Gerety concluded that while the US economy is strong enough to weather storms, the unnecessary volatility introduced by the tariffs will deeply damage investor confidence, disrupt markets, and potentially trigger a recession. The damage will leave lasting scars on the economy.
European and Swiss responses
In the European Union (EU), these trade tensions have led the European Commission to consider countermeasures like a digital services tax (DST). The tax could potentially target US tech and payment giants such as Google, Amazon, Meta, PayPal, and Apple Pay.
The EU has been seeking to reduce dependence on US platforms and promote payment sovereignty through initiatives like the digital euro.
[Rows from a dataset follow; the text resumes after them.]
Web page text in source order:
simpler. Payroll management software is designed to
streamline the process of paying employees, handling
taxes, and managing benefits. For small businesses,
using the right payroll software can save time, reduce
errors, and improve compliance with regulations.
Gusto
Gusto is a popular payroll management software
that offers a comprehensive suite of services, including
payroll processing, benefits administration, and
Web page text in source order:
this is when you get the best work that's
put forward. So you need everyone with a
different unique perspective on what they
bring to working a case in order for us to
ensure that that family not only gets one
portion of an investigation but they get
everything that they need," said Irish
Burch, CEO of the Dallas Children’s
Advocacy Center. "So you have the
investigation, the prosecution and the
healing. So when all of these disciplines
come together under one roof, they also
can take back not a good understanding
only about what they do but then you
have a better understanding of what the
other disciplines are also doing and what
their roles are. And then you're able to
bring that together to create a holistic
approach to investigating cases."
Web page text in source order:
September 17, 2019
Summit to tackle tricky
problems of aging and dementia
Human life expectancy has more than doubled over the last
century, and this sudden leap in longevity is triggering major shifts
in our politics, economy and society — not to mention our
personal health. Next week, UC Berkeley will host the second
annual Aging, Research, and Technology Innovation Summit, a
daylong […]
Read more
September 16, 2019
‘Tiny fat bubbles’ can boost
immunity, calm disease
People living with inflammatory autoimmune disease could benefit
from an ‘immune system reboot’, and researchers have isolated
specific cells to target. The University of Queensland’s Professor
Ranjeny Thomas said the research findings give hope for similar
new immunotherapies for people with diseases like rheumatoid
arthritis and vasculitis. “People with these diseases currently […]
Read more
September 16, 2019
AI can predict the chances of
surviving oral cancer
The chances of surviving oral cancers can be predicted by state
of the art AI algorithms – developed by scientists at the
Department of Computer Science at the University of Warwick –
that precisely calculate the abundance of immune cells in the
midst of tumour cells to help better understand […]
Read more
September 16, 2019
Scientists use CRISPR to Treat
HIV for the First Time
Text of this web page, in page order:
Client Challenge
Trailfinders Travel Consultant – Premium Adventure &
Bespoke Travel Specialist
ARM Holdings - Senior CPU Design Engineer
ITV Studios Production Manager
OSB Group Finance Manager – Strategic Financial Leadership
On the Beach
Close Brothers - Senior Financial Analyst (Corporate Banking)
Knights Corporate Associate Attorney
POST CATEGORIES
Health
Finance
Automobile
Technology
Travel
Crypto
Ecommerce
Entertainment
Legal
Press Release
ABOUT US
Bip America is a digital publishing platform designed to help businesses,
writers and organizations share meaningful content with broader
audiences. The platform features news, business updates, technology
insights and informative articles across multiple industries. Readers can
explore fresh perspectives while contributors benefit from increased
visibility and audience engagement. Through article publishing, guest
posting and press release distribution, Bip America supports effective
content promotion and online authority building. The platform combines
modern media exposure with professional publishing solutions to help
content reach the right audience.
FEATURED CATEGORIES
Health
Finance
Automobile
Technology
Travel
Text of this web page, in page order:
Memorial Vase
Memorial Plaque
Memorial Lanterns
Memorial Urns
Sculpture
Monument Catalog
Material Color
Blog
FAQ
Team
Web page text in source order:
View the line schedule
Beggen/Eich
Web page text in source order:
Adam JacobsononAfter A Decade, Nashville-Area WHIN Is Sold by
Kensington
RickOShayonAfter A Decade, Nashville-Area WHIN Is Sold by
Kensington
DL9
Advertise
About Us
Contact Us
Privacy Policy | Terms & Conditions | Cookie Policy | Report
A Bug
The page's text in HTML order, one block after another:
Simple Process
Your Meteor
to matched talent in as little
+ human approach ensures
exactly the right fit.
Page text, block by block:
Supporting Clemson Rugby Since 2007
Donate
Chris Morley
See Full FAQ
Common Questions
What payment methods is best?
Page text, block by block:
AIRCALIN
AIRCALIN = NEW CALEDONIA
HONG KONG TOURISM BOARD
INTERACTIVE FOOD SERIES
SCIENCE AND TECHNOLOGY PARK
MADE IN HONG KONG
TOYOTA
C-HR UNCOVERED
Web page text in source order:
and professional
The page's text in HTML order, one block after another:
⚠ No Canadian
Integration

Meanwhile, Switzerland has delayed regulation of large online platforms such as Google, Facebook, YouTube and X. Several well-informed sources told the Keystone-SDA news agency earlier this week that smoldering tariffs dispute with the US was the latest reason for the delay.
The Swiss Federal Council has been looking to regulate tech giants since at least 2023, striving to strengthen user rights and increase oversight. However, the move has been postponed several times.
President Trump’s tariff announcements on April 02, 2025, triggered massive disruption across global market. Following the news, the S&P 500 Index fell over 274 points or 4.88% on April 03, the second largest daily point loss ever, while the Nasdaq Composite plunged over 1,050 points or 5.97%, the largest point loss in its history.
Across April 03 and 04, US stocks lost US$6.6 trillion in value, the Wall Street Journal reported, their biggest two-day loss in history by a margin of US$2.2 trillion.